# Ebola Facts - Data Sheet



## RNprepper (Apr 5, 2014)

Ebola virus - Pathogen Safety Data Sheets

If you read through this data sheet, you will see that Ebola has already been in the U.S. - two outbreaks from infected monkeys from the Phillipines. And yes, your alcohol based hand gel will kill it, as will bleach and a variety of other disinfectants.

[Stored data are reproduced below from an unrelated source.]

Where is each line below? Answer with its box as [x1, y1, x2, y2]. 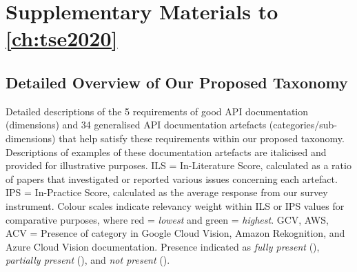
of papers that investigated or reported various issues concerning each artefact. [6, 171, 338, 186]
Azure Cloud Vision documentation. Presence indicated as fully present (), [6, 239, 320, 253]
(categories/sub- [269, 117, 338, 132]
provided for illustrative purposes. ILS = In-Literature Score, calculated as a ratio [6, 158, 351, 173]
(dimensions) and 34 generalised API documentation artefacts [6, 117, 267, 132]
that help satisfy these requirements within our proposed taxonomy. [59, 130, 345, 145]
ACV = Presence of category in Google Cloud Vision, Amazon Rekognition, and [6, 226, 345, 240]
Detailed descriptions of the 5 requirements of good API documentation [6, 104, 309, 118]
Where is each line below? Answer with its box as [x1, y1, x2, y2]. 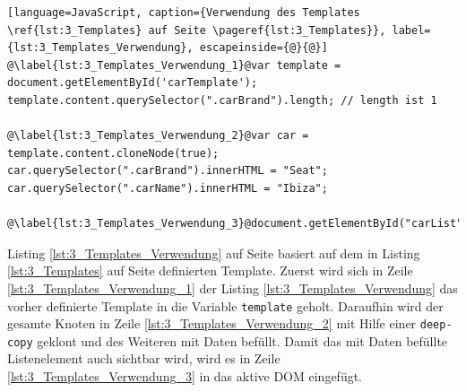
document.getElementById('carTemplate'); [7, 76, 258, 90]
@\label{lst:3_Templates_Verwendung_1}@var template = [7, 58, 341, 72]
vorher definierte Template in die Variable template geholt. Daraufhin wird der [7, 296, 444, 315]
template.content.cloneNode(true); [7, 146, 220, 160]
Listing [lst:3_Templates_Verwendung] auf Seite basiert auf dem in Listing [7, 243, 420, 262]
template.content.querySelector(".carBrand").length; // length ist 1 [7, 93, 437, 107]
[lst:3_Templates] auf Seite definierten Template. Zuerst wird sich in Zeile [7, 261, 413, 280]
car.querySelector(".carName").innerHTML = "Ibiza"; [7, 181, 328, 195]
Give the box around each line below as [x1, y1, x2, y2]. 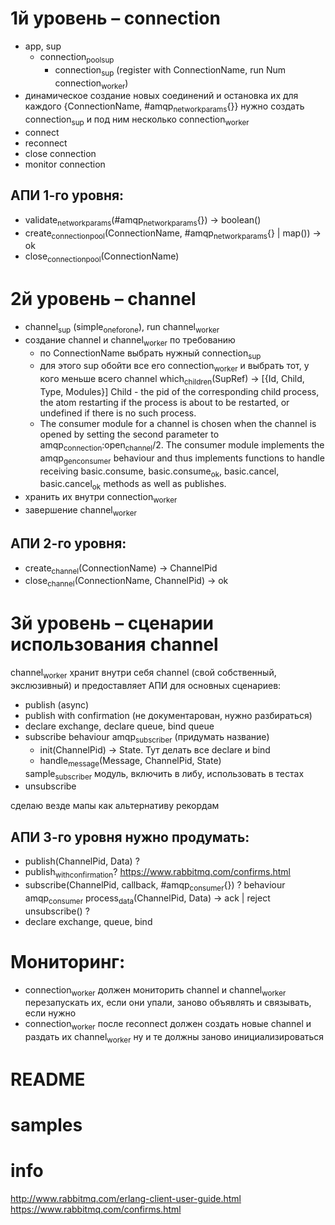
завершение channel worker [24, 504, 137, 518]
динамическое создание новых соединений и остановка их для [24, 90, 299, 102]
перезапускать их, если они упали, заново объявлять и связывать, [24, 997, 312, 1009]
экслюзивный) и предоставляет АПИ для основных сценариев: [10, 679, 282, 691]
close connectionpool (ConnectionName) [24, 250, 180, 265]
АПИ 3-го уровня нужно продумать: [10, 828, 250, 846]
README [10, 1068, 86, 1091]
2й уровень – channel [10, 288, 197, 311]
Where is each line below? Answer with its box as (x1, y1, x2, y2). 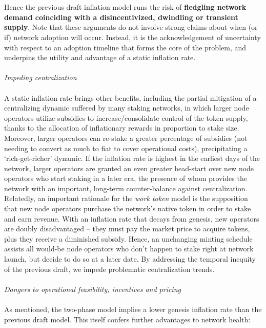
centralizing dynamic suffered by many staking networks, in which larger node (4, 102, 249, 113)
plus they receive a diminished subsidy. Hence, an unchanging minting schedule (4, 233, 253, 244)
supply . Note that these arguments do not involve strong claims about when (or (4, 22, 258, 32)
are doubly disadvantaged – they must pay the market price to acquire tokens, (4, 223, 250, 234)
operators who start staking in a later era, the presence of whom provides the (4, 173, 247, 184)
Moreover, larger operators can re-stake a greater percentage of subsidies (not (4, 132, 248, 143)
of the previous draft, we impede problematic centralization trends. (4, 263, 215, 274)
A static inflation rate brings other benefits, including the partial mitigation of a (4, 92, 257, 103)
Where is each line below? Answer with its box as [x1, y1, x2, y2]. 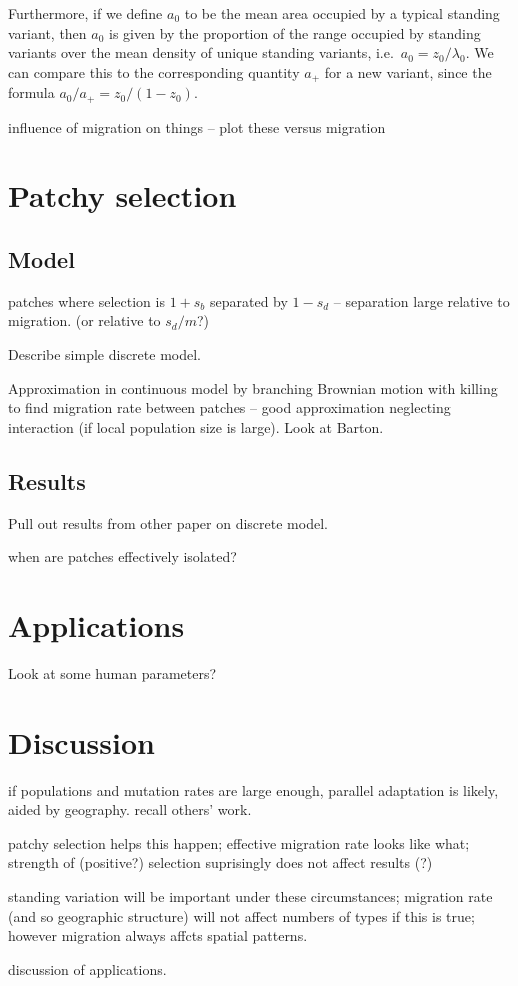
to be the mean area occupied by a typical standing [184, 3, 500, 23]
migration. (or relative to [8, 310, 161, 331]
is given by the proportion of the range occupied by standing [109, 22, 481, 43]
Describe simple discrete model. [8, 344, 201, 365]
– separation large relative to [333, 290, 510, 311]
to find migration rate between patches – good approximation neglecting [8, 397, 451, 418]
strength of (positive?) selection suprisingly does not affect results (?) [8, 852, 433, 873]
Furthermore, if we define [8, 3, 163, 23]
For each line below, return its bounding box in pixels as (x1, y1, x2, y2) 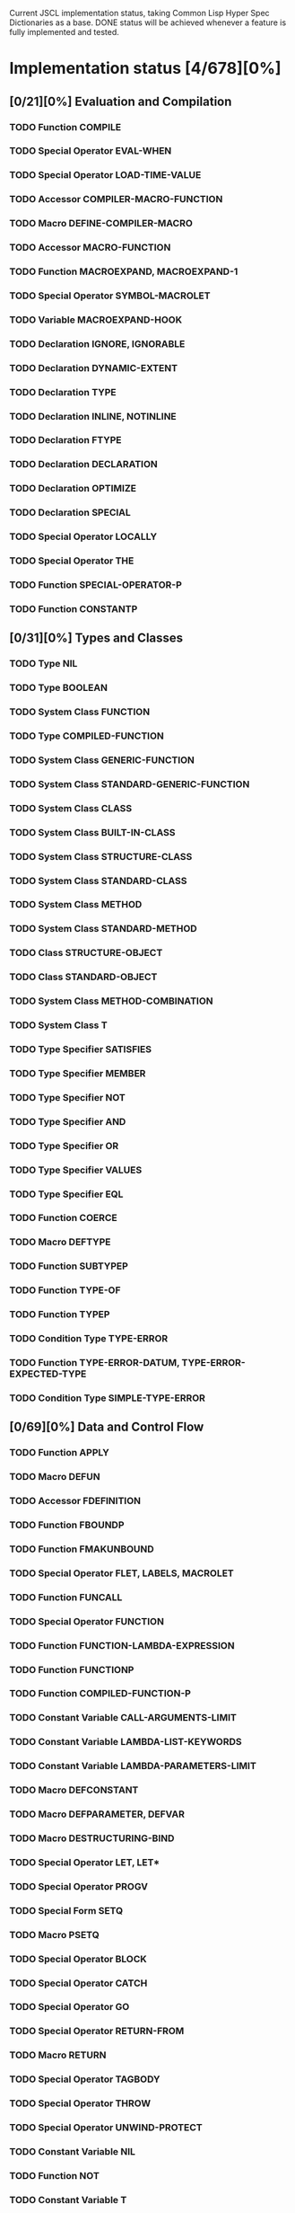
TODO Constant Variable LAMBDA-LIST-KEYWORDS (9, 1736, 242, 1748)
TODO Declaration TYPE (9, 385, 117, 398)
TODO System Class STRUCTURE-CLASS (9, 850, 193, 863)
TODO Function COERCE (9, 1212, 118, 1225)
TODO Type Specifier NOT (9, 1091, 126, 1103)
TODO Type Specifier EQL (9, 1188, 124, 1200)
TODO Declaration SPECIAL (9, 507, 132, 519)
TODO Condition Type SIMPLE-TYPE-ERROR (9, 1392, 206, 1404)
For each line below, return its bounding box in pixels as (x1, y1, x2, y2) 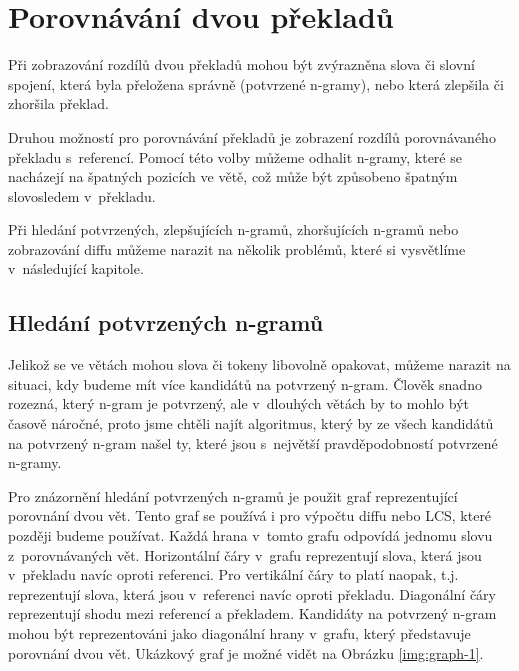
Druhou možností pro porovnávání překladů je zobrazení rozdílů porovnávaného (8, 126, 496, 147)
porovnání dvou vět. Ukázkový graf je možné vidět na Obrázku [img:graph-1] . (8, 642, 484, 663)
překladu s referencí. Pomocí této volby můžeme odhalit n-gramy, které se (8, 146, 462, 167)
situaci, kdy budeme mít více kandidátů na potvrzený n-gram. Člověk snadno (8, 373, 482, 394)
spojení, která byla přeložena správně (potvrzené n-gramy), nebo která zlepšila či (8, 73, 504, 94)
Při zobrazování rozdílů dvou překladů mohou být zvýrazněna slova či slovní (8, 54, 475, 75)
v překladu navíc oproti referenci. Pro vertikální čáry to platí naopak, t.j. (8, 564, 459, 585)
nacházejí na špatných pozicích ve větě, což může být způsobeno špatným (8, 166, 458, 187)

Personally, I am much more comfortable with a known human case being transported and treated in isolated containment, rather than infected monkeys coming in which could be transported to who knows where - maybe to your local zoo, pet shop, or black market dealer.


----------



## Sharkbait (Feb 9, 2014)

RNprepper said:


> Ebola virus - Pathogen Safety Data Sheets
> 
> If you read through this data sheet, you will see that Ebola has already been in the U.S. - two outbreaks from infected monkeys from the Phillipines. And yes, your alcohol based hand gel will kill it, as will bleach and a variety of other disinfectants.
> 
> Personally, I am much more comfortable with a known human case being transported and treated in isolated containment, rather than infected monkeys coming in which could be transported to who knows where - maybe to your local zoo, pet shop, or black market dealer.


What is your thoughts on this particular strain,seeing that it is not the Zaire strain?This strain has been reported (I forget where,as i've read up so much on ebola in the last couple days on so many different sites that my head is spinning,lol) to be only 97% of a strain that we are familiar with,but the medical professionals don't know what is different about the "other 3%" mutation.

I value your expertise on this,however,several statements you've made are contradicted more than once though.Two of them being the direct contact-i've read from several sources saying that a sneeze can "atomize" and travel quite far,keeping the particals/droplets suspended for a good while (I do understand that larger droplets will fall out of the air faster than smaller atomized ones).

And second-contact time.I've also read that contaminated fluids can stay infectious on surfaces even long after they have dried (i've read everywhere from a short time frame of an hour or two to staying active for days,including up to a couple weeks.

Just this morning Dr.Sanjay Gupta has announced that he believes this will go "world wide".

Oh yeah,I almost forgot,it's also been posted on several sites that this strain is or can be resistant to alcohol based sanitizers and that bleach and chlorine are the the preferred methods for sterilizing.

I too am less concerned overall with these cases being isolated and in a controlled enviroment,but as long a the human factor is still involved,I can also see where errors and misjudgments can be the most concerning issues that I personally fear.I guess i'm saying that the Drs. over there (the two dead ones and the two sick ones) used all precautions as well,but they still contracted it.However,I do agree that their risk was much higher since they dealt with it on a daily basis and in under less than ideal conditions.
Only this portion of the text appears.